So, let's use that here.

Namely, this is equal to 1 minus tangent

squared x divided by secant squared x.

And now, let's divide both terms in the numerator by secant squared x,

which gives us 1 divided by secant

squared x minus tangent squared x divided by secant squared x.

And now, let's convert everything to sine and cosine.

In other words, this is equal to 1 over secant x is cosine x, and so,

1 over secant squared x is cosine squared x, and then minus,

now tangent x is sine x over cosine x,

so tangent squared x is sine squared x over cosine squared x,

and secant squared x is 1 over cosine squared x.

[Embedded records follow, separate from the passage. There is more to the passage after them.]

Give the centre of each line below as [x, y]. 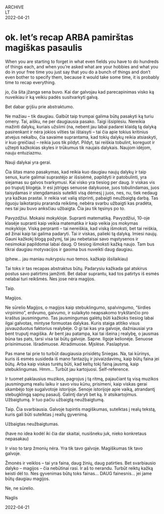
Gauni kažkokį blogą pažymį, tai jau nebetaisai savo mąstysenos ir [72, 239]
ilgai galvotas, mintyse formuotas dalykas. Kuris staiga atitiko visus [72, 323]
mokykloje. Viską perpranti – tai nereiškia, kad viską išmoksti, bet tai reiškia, [82, 228]
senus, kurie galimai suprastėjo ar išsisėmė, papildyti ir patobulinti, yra [76, 177]
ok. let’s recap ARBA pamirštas [69, 38]
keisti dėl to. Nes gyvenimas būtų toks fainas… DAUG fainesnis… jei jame [79, 473]
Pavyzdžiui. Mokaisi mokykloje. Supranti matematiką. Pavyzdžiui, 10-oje [78, 218]
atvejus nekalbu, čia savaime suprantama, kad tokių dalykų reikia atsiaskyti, [81, 137]
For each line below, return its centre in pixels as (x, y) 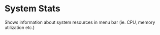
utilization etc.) (20, 27)
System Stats (32, 9)
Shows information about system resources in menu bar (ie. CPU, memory (80, 22)
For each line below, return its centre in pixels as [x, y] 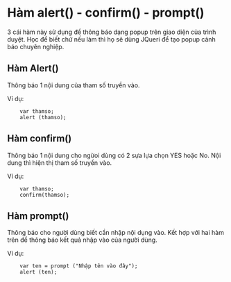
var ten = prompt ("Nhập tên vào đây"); [79, 266]
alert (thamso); [43, 117]
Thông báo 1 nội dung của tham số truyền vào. [74, 85]
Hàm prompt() [38, 216]
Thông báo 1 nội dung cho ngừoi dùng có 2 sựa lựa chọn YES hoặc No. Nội [114, 155]
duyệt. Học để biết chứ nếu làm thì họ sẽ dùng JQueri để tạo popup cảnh [112, 39]
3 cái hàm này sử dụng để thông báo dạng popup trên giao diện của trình [112, 32]
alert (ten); [38, 272]
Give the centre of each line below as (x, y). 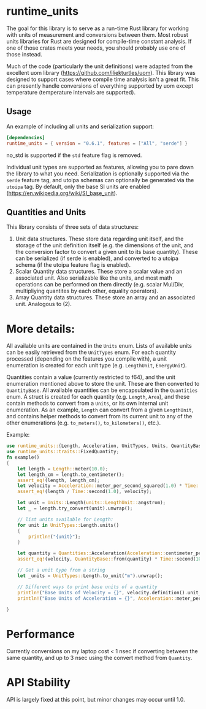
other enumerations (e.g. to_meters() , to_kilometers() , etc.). (84, 423)
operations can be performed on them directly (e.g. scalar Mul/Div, (100, 285)
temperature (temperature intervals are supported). (71, 92)
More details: (41, 329)
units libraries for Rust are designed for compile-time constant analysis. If (99, 41)
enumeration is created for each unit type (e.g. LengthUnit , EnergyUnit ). (97, 366)
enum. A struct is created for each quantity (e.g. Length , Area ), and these (98, 397)
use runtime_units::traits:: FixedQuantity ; (63, 452)
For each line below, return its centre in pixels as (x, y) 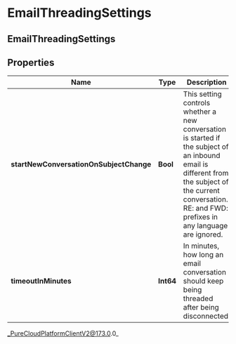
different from (206, 173)
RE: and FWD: (205, 209)
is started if (202, 138)
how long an (203, 255)
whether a (199, 112)
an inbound (202, 156)
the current (201, 191)
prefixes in (201, 217)
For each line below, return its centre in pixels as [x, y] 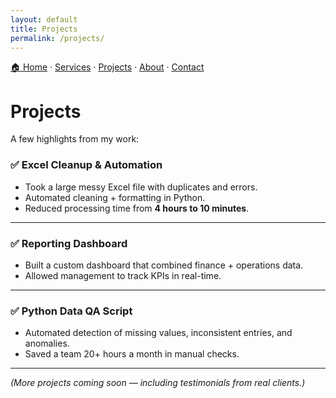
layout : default [44, 19]
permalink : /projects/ [57, 38]
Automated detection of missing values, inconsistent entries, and [158, 333]
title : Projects [44, 29]
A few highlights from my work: [75, 139]
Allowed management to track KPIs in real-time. [123, 275]
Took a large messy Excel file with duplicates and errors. [141, 187]
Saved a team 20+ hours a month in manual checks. [132, 354]
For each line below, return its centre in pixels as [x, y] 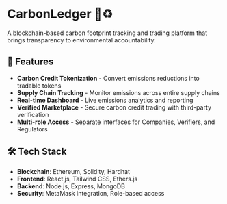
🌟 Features [30, 62]
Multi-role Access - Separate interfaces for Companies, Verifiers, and [116, 122]
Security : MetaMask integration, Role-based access [91, 193]
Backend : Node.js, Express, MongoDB [71, 186]
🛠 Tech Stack [37, 152]
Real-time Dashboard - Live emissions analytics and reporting [105, 100]
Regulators [32, 129]
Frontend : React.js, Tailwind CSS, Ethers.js [77, 179]
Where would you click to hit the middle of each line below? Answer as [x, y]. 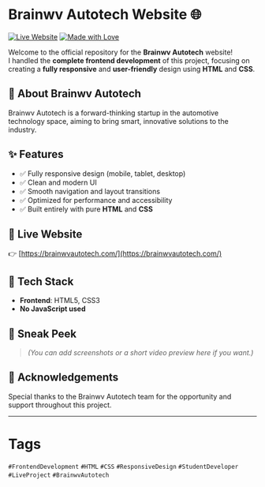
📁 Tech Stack [41, 281]
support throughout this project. [60, 405]
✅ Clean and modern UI [58, 182]
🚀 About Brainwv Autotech [75, 94]
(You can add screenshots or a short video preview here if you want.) [140, 352]
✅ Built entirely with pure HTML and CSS [86, 209]
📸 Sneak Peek [43, 333]
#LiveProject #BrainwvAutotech [59, 475]

Now, what is this simplified to?

Remember, when we divide fractions,

it's the same as multiplying the numerator by the reciprocal of the denominator.

In other words, this is sine squared x divided by cosine squared x,

and then times cosine squared x over 1.

Now, won't these cosine squared x's cancel?

So, all we're left with then is just sine squared x.

That is this is equal to cosine squared x minus sine squared x.

Now, let's recall all the Double Angle Formulas.

Unlike sine and tangent,

cosine has three different double angle formulas.

But if we look at them,

what we just got is equal to the right hand side of the first one,

which means that what we just got is equal to cosine of 2x.

So, this is equal to

cosine 2x which is our left hand side.

And so, we verified this identity.

And this is how we verify a trig identities that involve the Double Angle Formulas.

Thank you, and we'll see you next time.